13) Selkie
Ensevelie par la vague, écrasée par la pression, des bulles en exode plein la gorge, je touche le fond. Il fait si sombre, si froid dans mes abysses. Je brasse l’eau noire dans un effort douloureux, en vain. Je reste clouée au sable, condamnée à reposer sur le tapis des éponges.
Mes yeux se figent, à jamais égarés dans ce camaïeu de reflets dansants. Bleu profond, argenté, soudain traversés par une forme grise. Tachetée. Rassurante. Ses deux yeux noirs me fixent et, par un miracle que je ne m’explique pas, je me retrouve lovée entre les nageoires du phoque qui me ramène vers la surface.
Percée la chape d’eau de mon tombeau, une bourrasque gelée force l’entrée de ma gorge. Je respire. Un peu, à peine. Ôtant sa peau de phoque, la Selkie se dévoile à moi entièrement nue. Le nez fier. Ses longs cheveux tressés d’algues rouges.
— Clytemnestra ?
Sa main humide glisse le long de ma joue, sous mon visage. Elle a l’odeur d’une marée basse.
— Tu es une…
Son sourire malicieux en dit plus que tous les mots du dictionnaire. Ses yeux émeraudes glissent sur mes lèvres, avant que son pouce en brosse le rose.
— Qu’est-ce que tu…
Elle étouffe ma question d’un baiser brûlant.

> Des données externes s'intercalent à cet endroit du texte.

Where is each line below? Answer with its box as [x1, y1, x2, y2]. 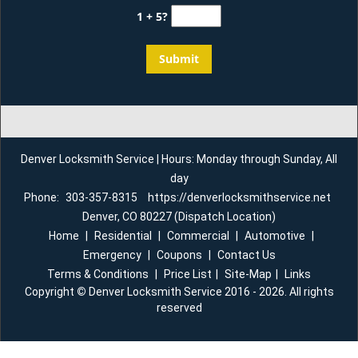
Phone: [23, 191, 62, 204]
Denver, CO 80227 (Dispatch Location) [82, 210, 276, 223]
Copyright [24, 285, 77, 298]
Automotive [244, 229, 305, 242]
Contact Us [217, 249, 276, 261]
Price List [164, 268, 212, 280]
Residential [93, 229, 152, 242]
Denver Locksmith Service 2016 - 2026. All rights [86, 285, 334, 298]
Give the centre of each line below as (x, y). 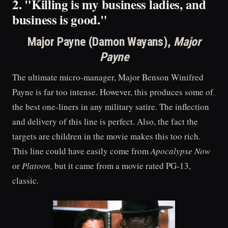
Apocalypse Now (180, 151)
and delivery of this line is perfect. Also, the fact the (105, 121)
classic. (25, 180)
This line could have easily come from (81, 151)
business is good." (60, 20)
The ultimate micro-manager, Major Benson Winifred (108, 77)
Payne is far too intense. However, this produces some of (113, 92)
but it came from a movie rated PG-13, (123, 165)
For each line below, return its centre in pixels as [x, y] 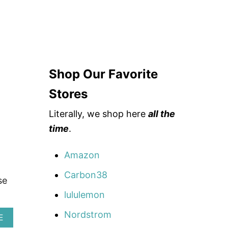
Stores [68, 94]
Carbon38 [86, 175]
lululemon [84, 194]
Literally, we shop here [98, 113]
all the [162, 113]
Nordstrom [88, 214]
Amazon [82, 155]
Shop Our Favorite [103, 74]
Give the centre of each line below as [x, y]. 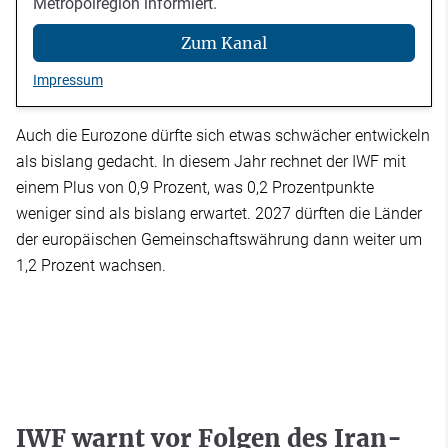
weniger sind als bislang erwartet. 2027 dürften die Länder [219, 214]
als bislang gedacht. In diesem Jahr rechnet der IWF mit [211, 162]
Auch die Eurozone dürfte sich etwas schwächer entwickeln [223, 136]
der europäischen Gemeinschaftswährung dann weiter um [219, 240]
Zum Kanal [224, 43]
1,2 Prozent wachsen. [91, 266]
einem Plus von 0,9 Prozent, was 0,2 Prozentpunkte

Sa bouche est douce comme un galet chaud. Sa langue a le goût iodé d’un oursin.
J’émerge, poumons gonflés d’air froid, cœur battant à tout rompre. J’expire aussitôt, reprends mon souffle. Encore un coup… Là où la lumière aveuglante m’empêche de fixer mon regard, je sens sa chaleur invasive. Sa main levée signe des OK en boucle pour m’indiquer que tout va bien, le temps que mes rétines s’acclimatent.
Quand je retrouve possession de mes yeux, je la découvre à moitié avachie sur mon lit de fortune, le regard cerné d’inquiétude et braqué sur moi. Le monde autour est instable, cahoté. Un plafond de fourgonnette, deux blouses blanches : je vois le topo. Profitant que les ambulanciers s’affairent sur le côté, je retire le masque qui force l’air climatisé dans ma bouche. Je réfléchis à un mot, le premier viendra...
Selkie.
Clytemnestra se redresse. À en juger son incompréhension, mes lèvres ont brassé de l’air dans le silence habituel. Donc c’était bien un rêve. Sonore. Torride. La scène tourne en boucle dans ma tête. C’est quoi mon problème ? Avoir le béguin pour une fille, c’est tendu. Mais avoir le béguin pour une Déesse de la Bizarrerie en pleine possession de ses cinq sens, c’est carrément indécent !
Je renfile le masque à air pour me refroidir les idées et, surtout, lui dissimuler le homard qui reprend le dessus sur mes joues. Clytemnestra ne remarque rien, trop occupée à tripoter d’une main curieuse le moindre matériel médical qui lui passe à portée de bras. Elle passe la moitié du trajet à tabasser ma perfusion à coup de pichenettes “pour que ça coule plus vite”. Et le pire, c’est que ça n’arrête pas l’essaim de mites qui me butinent le ventre de l’intérieur.
Le passage aux urgences est express. Une heure ou deux, juste le temps d’une batterie d’examens. Nous jouons aux devinettes dans les salles d'attente, je lui apprends des signes encore inconnus pour elle. Clytemnestra prend d’ailleurs un plaisir non-dissimulé à jouer l’interprète auprès des médecins. Après une soirée perdue dans des couloirs d’hôpital, la conclusion est sans appel : crise d’angoisse cataclysmique et hypoglycémie ne font pas bon ménage.
On me renvoie chez moi avec pour consigne de prendre un repas dès que possible. Chez moi, ou plutôt chez toi, c’est-à-dire à une demi-heure de marche, puisque notre bolide débridé est resté dormir chez les manèges.
Sur le chemin, Clytemnestra s’excuse un bon milliard de fois pour ce repas raté.
« C’est pas grave. Je n’avais jamais mangé là-bas, ni fait de train-fantôme, ni frappé un comédien en pleine tête. Ça me fera des souvenirs. »
Rien qu’à en reparler, ma camarade d’infortune repart dans son fou rire. Je la contemple pouffer jusqu’aux larmes et fige dans ma mémoire l’image de sa frimousse hilare. Puisse-t-elle supplanter l’air de sorcière austère qu’elle affichait hier matin en sonnant à ma porte et, plus encore, la peur difforme qui l’a possédée ce soir.
Ces souvenirs, je les emporterai avec moi quand il faudra revenir à la réalité, affronter la sentence parentale, décider de mon avenir et oublier qu’une nuit, une selkie m’a sauvée.